Characterization of error-related potentials during the command of a lower-limb exoskeleton based on deep learning

Abstract

Background Brain-Machine Interfaces (BMI) based on motor imagery (MI) are promising assistive neurotechnology tools for gait rehabilitation that allow users to control exoskeletons by imagining motor actions. Literature has proven the influence of BMIs over neuroplasticity mechanisms. However, the accuracy of MI-BMIs is often limited by the weak brain signals associated with lower-limb movements. To enhance system reliability and safety, Error-Related Potentials (ErrP), which are exogenous potentials evoked by erroneous system actions, can be integrated to correct commands. This study characterizes and detects ErrP during the use of a lower-limb exoskeleton, making use of a deep learning approach to improve accuracy and robustness over traditional classifiers.

Methods ErrP detection is performed using the EEG-Inception neural network, a convolutional deep learning model, and applying data augmentation techniques to the imbalanced dataset. The methodology is tested first for the characterization of ErrP during the start of gait with static data and, after confirming its improvement, regarding previous developments, it is also applied to motion data during the stop of the exoskeleton.
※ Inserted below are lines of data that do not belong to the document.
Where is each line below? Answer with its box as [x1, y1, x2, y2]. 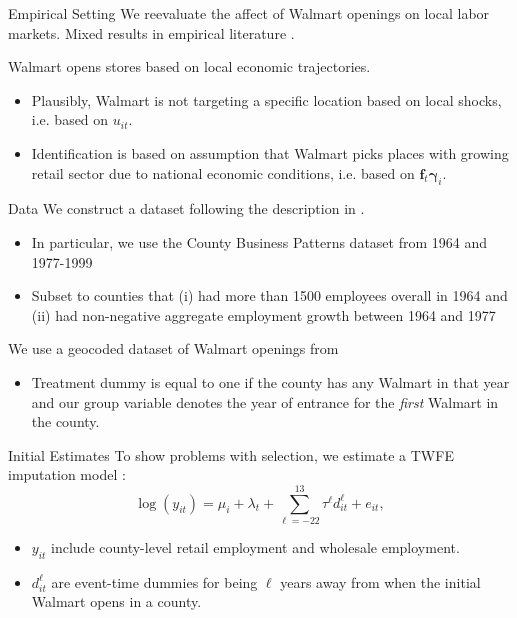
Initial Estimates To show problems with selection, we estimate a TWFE [8, 444, 454, 465]
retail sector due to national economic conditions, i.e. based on [31, 162, 415, 183]
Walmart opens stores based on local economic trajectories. [8, 56, 371, 77]
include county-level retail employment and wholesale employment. [51, 537, 460, 558]
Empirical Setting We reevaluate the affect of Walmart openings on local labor [8, 3, 490, 23]
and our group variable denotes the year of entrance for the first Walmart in [31, 391, 499, 412]
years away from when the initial [280, 571, 481, 592]
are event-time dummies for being [51, 571, 258, 592]
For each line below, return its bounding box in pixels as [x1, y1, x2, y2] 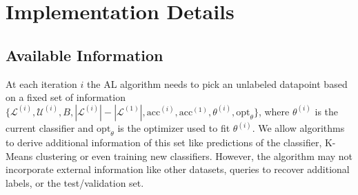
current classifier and [6, 121, 94, 135]
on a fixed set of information [6, 90, 126, 104]
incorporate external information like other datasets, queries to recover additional [6, 162, 350, 176]
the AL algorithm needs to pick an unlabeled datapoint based [87, 76, 348, 91]
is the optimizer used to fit [117, 121, 230, 135]
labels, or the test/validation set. [6, 175, 144, 190]
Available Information [6, 44, 163, 65]
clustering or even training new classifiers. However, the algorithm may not [36, 148, 353, 163]

With this objective, an experimental protocol is designed to evoke ErrP and NoErrP during motion, using tactile stimuli. ErrP is elicited when the exoskeleton stops erroneously in a gait region, while NoErrP is generated when it stops correctly in a stop region.

Results The proposed approach achieves a True Positive Rate (TPR) of approximately 95% and a False Positive Rate (FPR) below 20% in both static and motion conditions, significantly outperforming traditional ensemble classifiers. In terms of MI-BMI performance, these results indicate that most erroneous commands are successfully canceled, while only a small number of correct commands are wrongly canceled. In addition, statistical analysis revealed no significant differences between the detection of ErrP in static and motion scenarios, nor between sessions or subjects just in static. However, significant differences are observed between subjects in motion and also the outcomes of ErrP and NoErrP classes in both scenarios.

Conclusion The EEG-Inception neural network provides a robust and accurate method for ErrP detection. Future research will focus on integrating ErrP detection with MI classifiers and validating the system with SCI patients for improved gait rehabilitation therapies.